Zereges Zereges - 2 months ago 18
C Question

Why do C fundamental types have identifiers with multiple keywords

Apart from obvious answer because, guys designed it that way, why does C/C++ have types, which consist of multiple identifiers, e.g.


  • long long (int)

  • short int

  • signed char



A do have some basic knowledge of parsing and have used flex/bison tools to make few parsers and I think, that this bring much more complexity to parsing type names. And looking on C++ grammar in standard, everything about types really is complicated.

I know, that C++ (also C, I believe) do not specify much about sizes of fundamental data types, thus making types
int_8
,
uint_8
, etc. would not work (Altough c++11 gave us fixed width integers).

So, why did developers of standard agreed on multi-word type identifiers, when they could make
int
,
uint
and similar.

Answer

Speaking in terms of C, why did the developers of the standard agree on multi-word identifiers? It's because that was what the language had at the time of standardisation.

The mandate for the original standard was not to create a new language but to codify existing practice. As per the C89 standard itself:

The Committee evaluated many proposals for additions, deletions, and changes to the base documents during its deliberations. A concerted effort was made to codify existing practice wherever unambiguous and consistent practice could be identified. However, where no consistent practice could be identified, the Committee worked to establish clear rules that were consistent with the overall flavor of the language.

And, from the C99 rationale document:

The original X3J11 charter clearly mandated codifying common existing practice, and the C89 Committee held fast to precedent wherever that was clear and unambiguous. The vast majority of the language defined by C89 was precisely the same as defined in Appendix A of the first edition of The C Programming Language by Brian Kernighan and Dennis Ritchie, and as was implemented in almost all C translators of the time.

Beyond that, each iteration of the standard has valued backward compatibility highly so that code doesn't break. From that same rationale document:

Existing code is important, existing implementations are not. A large body of C code exists of considerable commercial value. Every attempt has been made to ensure that the bulk of this code will be acceptable to any implementation conforming to the Standard. The C89 Committee did not want to force most programmers to modify their C programs just to have them accepted by a conforming translator.

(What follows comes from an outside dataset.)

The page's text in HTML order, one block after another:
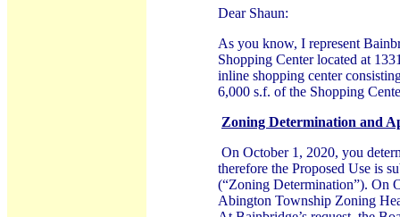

So, while later versions of the standard gave us things like stdint.h with its fixed width integral types, taking away the standard ones like int and long would be a gross violation of that guideline.


In terms of C++, it's almost certainly a holdover from the earliest days of that language where it was put forward as "C plus classes". In fact, the very early cfront C++ compiler was so named because it took C++ source code and turned that into C before giving it to a suitable C compiler (i.e., a front end for C, hence cfront).

This would have allowed the original author Bjarne to minimise the workload in delivering C++ since the bulk of it was already provided by the C compiler itself.


In terms of parsing a language, it's certainly more difficult to have to process unsigned long int x (a) than it is to handle ulong x.

But, given that the compiler already has to handle a large number of optional "modifiers/specifiers" for a variable (e.g., const char * const x), handling a few others is par for the course.


(a) Or int long unsigned x or long unsigned x or any of the other type specifiers that end up becoming the singular unsigned long int type. See here for more details.